L. Watson, T.D. Macfarlane, and M.J. Dallwitz

Actinocladum McClure ex Soderstrom

Name alluding to the manner of branching.

Habit, vegetative morphology. Perennial; caespitose. The flowering culms leafy. Culms 300–460 cm high; woody and persistent; to about 0.5–1.4 cm in diameter; branched above (and with rather different branches basally). Primary branches 10–20; around a triangular space. The branching dendroid. Culm leaf sheaths present; deciduous; leaving a persisten girdle; conspicuously auriculate. Culm leaves with conspicuous blades. Culm leaf blades lanceolate, or ovate. Culm internodes solid. Rhizomes pachymorph. Plants unarmed. Leaves not basally aggregated. Leaf blades broad; 10–40 mm wide; pseudopetiolate; disarticulating from the sheaths; rolled in bud. Ligule present; a minute ciliolate rim. Contra-ligule present.

Reproductive organization. Plants bisexual, all with bisexual spikelets; with hermaphrodite florets. The spikelets all alike in sexuality.

Inflorescence. Inflorescence determinate; consisting of verticils of racemose or paniculate, few-flowered ‘inflorescences’; spatheate; a complex of ‘partial inflorescences’ and intervening foliar organs (with a spatheole at the first node of each ultimate inflorescence unit). Spikelet-bearing axes ‘racemes’, or paniculate; clustered; persistent. Spikelets not secund; long pedicellate.

Female-fertile spikelets. Spikelets 60–75 mm long; slightly compressed laterally; disarticulating above the glumes; disarticulating between the florets. Rachilla prolonged beyond the uppermost female-fertile floret; hairy (short-pilose); the rachilla extension with incomplete florets. Hairy callus present (of short hairs).

Glumes two; very unequal; shorter than the adjacent lemmas; free; hairless; glabrous; pointed; awnless (apiculate); non-carinate (rounded on the back); similar (leathery, triangular). Lower glume relatively smooth; 5 nerved. Upper glume 11 nerved. Spikelets with incomplete florets. The incomplete florets distal to the female-fertile florets. The distal incomplete florets merely underdeveloped.

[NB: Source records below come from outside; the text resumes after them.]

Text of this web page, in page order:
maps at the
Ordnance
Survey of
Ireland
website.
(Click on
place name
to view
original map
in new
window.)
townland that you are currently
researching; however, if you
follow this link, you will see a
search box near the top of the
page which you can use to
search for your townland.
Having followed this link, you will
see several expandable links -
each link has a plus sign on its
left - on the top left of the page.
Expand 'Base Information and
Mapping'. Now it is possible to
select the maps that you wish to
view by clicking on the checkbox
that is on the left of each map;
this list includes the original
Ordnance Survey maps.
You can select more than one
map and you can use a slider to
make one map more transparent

Female-fertile florets 7–10. Lemmas ovate lanceolate; less firm than the glumes; not becoming indurated; entire; pointed; awnless; hairless; glabrous; non-carinate (rounded on the back); 13 nerved. Palea present; relatively long; minutely apically notched; awnless, without apical setae; not indurated; several nerved (6 between the keels, 5 on each wing); 2-keeled. Lodicules present; 3; free; membranous; ciliate, or glabrous; toothed; heavily vascularized. Stamens 3. Anthers not penicillate; without an apically prolonged connective. Ovary apically hairy; with a conspicuous apical appendage. The appendage broadly conical, fleshy. Styles fused (the top of the ovary being attenuate into a single style). Stigmas 2.

Fruit, embryo and seedling. Fruit large; not grooved (but the seed within it slightly grooved); slightly curved, compressed dorsiventrally; with hairs confined to a terminal tuft. Hilum long-linear. Pericarp dry, thick and hard; free. Embryo small.

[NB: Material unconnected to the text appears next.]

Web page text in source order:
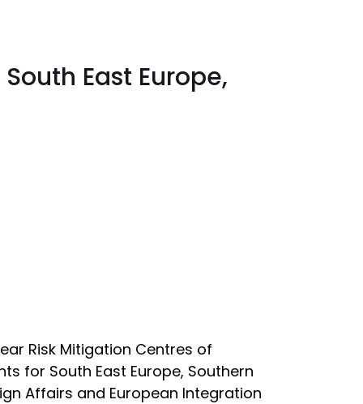
East Europe,
Risk Mitigation Centres of
for South East Europe, Southern
Affairs and European Integration

Abaxial leaf blade epidermis. Costal/intercostal zonation conspicuous. Papillae present; costal and intercostal. Intercostal papillae over-arching the stomata (and almost completely covering them); several per cell (basically one median row per long-cell, large, thick walled, irregular, warty and sometimes bifurcated or branching). Intercostal zones probably with typical long-cells (but their shapes largely obscured but papillae, and hard to determine). Mid-intercostal long-cells rectangular; having markedly sinuous walls. Microhairs present; elongated; mostly clearly two-celled (but occasionally with an extra, short basal cell); panicoid-type; 40–48 microns long; 5.4–6 microns wide at the septum. Microhair total length/width at septum 7.5–8. Microhair apical cells 18–25.3 microns long. Microhair apical cell/total length ratio 0.44–0.53. Stomata common; 22.5–27 microns long. Guard-cells sunken. Intercostal short-cells absent or very rare. Numerous large costal prickles present, with abundant tiny pits and conspicuous basal rosettes. Crown cells absent. Costal short-cells predominantly paired. Costal silica bodies absent (in the material seen).

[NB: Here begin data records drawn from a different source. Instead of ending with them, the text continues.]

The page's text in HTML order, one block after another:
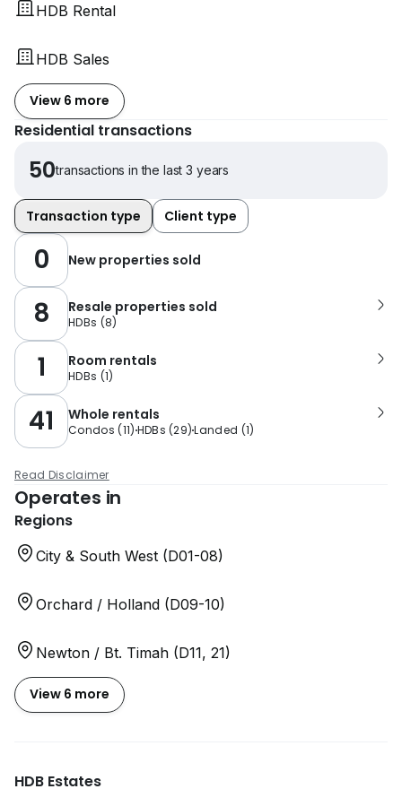
HDB Rental
HDB Sales
View 6 more
Residential transactions
50transactions in the last 3 years
Transaction type Client type
0 New properties sold
8 Resale properties sold
HDBs (8)
1 Room rentals
HDBs (1)
41 Whole rentals
Condos (11) HDBs (29)Landed (1)
Read Disclaimer
Operates in
Regions
City & South West (D01-08)
Orchard / Holland (D09-10)
Newton / Bt. Timah (D11, 21)
View 6 more
HDB Estates

Transverse section of leaf blade, physiology. C3. Mesophyll with adaxial palisade; with arm cells; with fusoids. The fusoids external to the PBS. Leaf blade with distinct, prominent adaxial ribs (with one large rib and a short series of smaller ones, near one margin), or adaxially flat (elsewhere). Midrib not readily distinguishable (unless the submarginal rib represents a highly asymmetrical midrib); with one bundle only. The lamina symmetrical on either side of the midrib (unless the large submarginal rib is interpreted as a highly asymmetrically placed midrib). Bulliforms present in discrete, regular adaxial groups (between all the adjoining veins); in simple fans. All the vascular bundles accompanied by sclerenchyma. Combined sclerenchyma girders present; forming ‘figures’ (all the bundles with narrow I’s or ‘anchors’). Sclerenchyma not all bundle-associated. The ‘extra’ sclerenchyma in abaxial groups and in adaxial groups; abaxial-hypodermal, the groups isolated and adaxial-hypodermal, contiguous with the bulliforms (there being small abaxial groups opposite the bulliforms, and adaxial hypodermal fibres adjoining and lateral to them).

Classification. Watson & Dallwitz (1994): Bambusoideae; Bambusodae; Bambuseae. Soreng et al. (2015): Bambusoideae; Bambusodae; Bambuseae; Arthrostylidiinae. 1 species (A. verticillatum).

Distribution, phytogeography, ecology. Central Brazil.

References, etc. Morphological/taxonomic: Soderstrom 1981d. Leaf anatomical: studied by us.

Illustrations. • Actinocladum verticillatum, as Arundinaria: Kunth (1835). • A. verticillatum (as Arundinaria: Camus, 1913).. • Abbreviations for Camus (1913) figures. • Actinocladum verticillatum, abaxial epidermis of leaf blade: this project. R.S.B.S. Taxonomy Laboratory (Canberra) slide. Slides and full details now housed at the Western Australian Herbarium. • A. verticillatum, abaxial epidermis of leaf blade (papillae and prickles): this project. R.S.B.S. Taxonomy Laboratory (Canberra) slide. Slides and full details now housed at the Western Australian Herbarium.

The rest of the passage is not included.